What the exercise asks
Your answer must be an exact copy of the entries below, with every picture removed.

Exercise material
_ _ _
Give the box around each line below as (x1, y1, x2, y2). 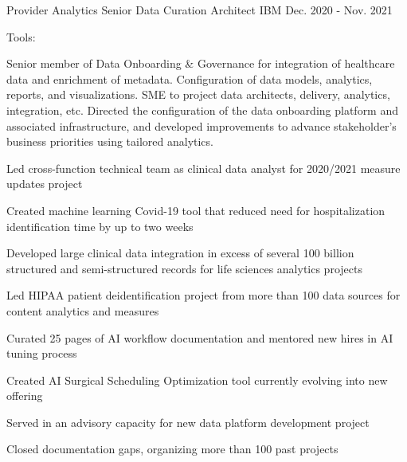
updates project (6, 175, 83, 192)
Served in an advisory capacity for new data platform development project (6, 413, 370, 430)
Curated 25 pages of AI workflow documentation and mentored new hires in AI (6, 329, 393, 346)
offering (6, 387, 43, 404)
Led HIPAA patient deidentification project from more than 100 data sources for (6, 287, 401, 303)
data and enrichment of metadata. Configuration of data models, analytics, (6, 70, 373, 87)
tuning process (6, 345, 77, 362)
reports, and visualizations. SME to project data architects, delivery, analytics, (6, 86, 390, 103)
_ _ _
Your response
Give the box around each line below as (x1, y1, x2, y2). 
updates project (6, 175, 83, 192)
Served in an advisory capacity for new data platform development project (6, 413, 370, 430)
Curated 25 pages of AI workflow documentation and mentored new hires in AI (6, 329, 393, 346)
offering (6, 387, 43, 404)
Led HIPAA patient deidentification project from more than 100 data sources for (6, 287, 401, 303)
data and enrichment of metadata. Configuration of data models, analytics, (6, 70, 373, 87)
tuning process (6, 345, 77, 362)
reports, and visualizations. SME to project data architects, delivery, analytics, (6, 86, 390, 103)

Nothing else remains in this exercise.